The squared limestone walls and diamond-paned windows of the church made for a chilly welcome, despite the general air of joviality. Young children showed off the toys brought to them by “Santy” while the adults shared knowing glances and whispered stories of early starts and forgotten batteries.

With every pew filled, we joined the throng at the very back of the church, finding a space to lean against the cold wall. I spotted Pat a few rows from the front. Bullseye, Aine, and four of their daughters sat behind him. Big Tom leaned on the opposite wall to us and nodded hello.

“You know I wanted to be a priest, once,” I said.

“Go on outta that. Really?” Dara nudged me. “I bet you were an altar boy. ”

“I was,” I said with a laugh. “I thought I was so important.” I nodded to the front of the church.

“Up there, every Sunday morning, the whole village watching me. I remember kneeling at the altar, with a big feckin’ crucifix looming over me, the glint of gold from the eucharist chalice, and the incense stinging my nostrils, and it all felt so…

heavy and important. So holy, I suppose. ”

“What put you off joining the priesthood?”

I lowered my voice. “I discovered sex.”

We both giggled, drawing stern looks from the other people at the back of the church. Big Tom cleared his throat.

The service went as it usually did and the choir sang beautifully, the weight of the day adding clout to their voices. Only during his final remarks did Father McDonagh stick the knife in.

“Before I send you all off to your turkey and ham.” He spoke from the diaphragm, every syllable preciously intoned.

“I’d like to take a moment to remind you of the beauty and sanctity of God’s creation.

Of the perfection of his design. Of how he created man and how he created woman, and how he meant for man and woman to come together as one.

There are many these days who seek to pervert the intention of God, who are intrinsically disordered in their thinking and in their actions.

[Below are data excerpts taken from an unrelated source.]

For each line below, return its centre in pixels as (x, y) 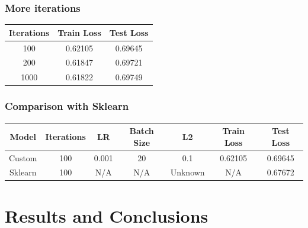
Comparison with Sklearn (67, 106)
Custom (23, 157)
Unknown (187, 172)
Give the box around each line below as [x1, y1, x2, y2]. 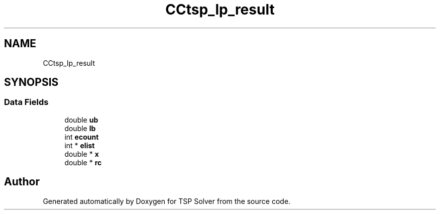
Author [4, 175, 40, 188]
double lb [64, 124, 96, 133]
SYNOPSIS [4, 76, 59, 89]
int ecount [64, 132, 99, 141]
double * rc [64, 158, 102, 167]
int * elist [64, 141, 95, 150]
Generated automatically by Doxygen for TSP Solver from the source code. [43, 196, 291, 205]
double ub [64, 115, 98, 124]
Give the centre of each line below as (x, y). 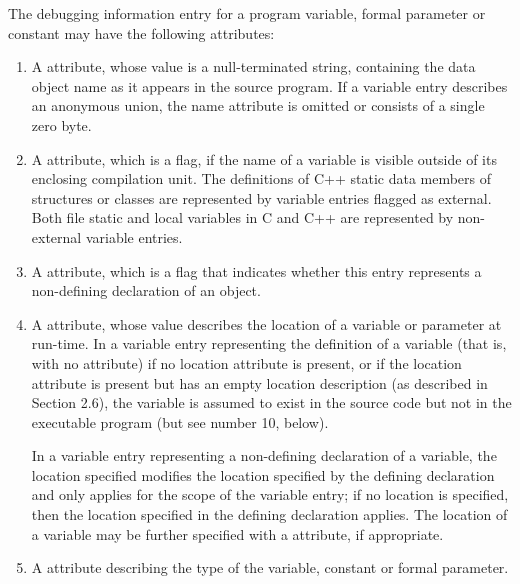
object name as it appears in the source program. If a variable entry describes (269, 85)
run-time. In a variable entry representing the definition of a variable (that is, (269, 343)
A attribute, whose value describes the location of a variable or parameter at (266, 323)
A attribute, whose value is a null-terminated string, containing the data (253, 66)
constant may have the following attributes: (141, 32)
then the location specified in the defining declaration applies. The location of (269, 514)
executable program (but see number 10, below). (180, 421)
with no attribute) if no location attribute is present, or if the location (246, 362)

These sinful men would have us believe their perversions are justified, are rightful, are acceptable.

Men in our midst. Men like…” He blinked hard, then frowned.

“Like…” He coughed and turned away from the congregation for a moment.

“My apologies. Men in our midst, such as…” He winced, unable to get his next words out.

Dara nudged me again and winked .

“Well, I’m sure you can all think of someone,” Father McDonagh said. “Do not let these men pull the wool over your eyes. Remember always they are illegal in the eyes of the law, and worse, they are sinners in the eyes of God.”

He fixed me with a baleful stare, obvious enough for several heads in the crowd to turn to the back of the church.

I held firm.

“Go now, to love and serve the Lord.” Still staring, Father McDonagh drew the sign of the cross and the people began to gather their belongings and file out of the church.

We were the first out. I steamed along the road to my car, slamming the door when I got in. I revved the engine and tore along the road.

“He’s a slimy feckin’ bastard,” I said. “But your poppet did the trick.”

“Don’t let him get to you.” Dara grabbed the handle above his head. “Small minds think small thoughts. He can't see the world beyond his church doors.”

“How can you be so calm?”

“I’ve heard worse. Sure I’ve had worse shouted at me. Some people don’t know any better. It’s hard to see from here but the world is changing.” He set his free hand on my knee. “It won't always be like this.”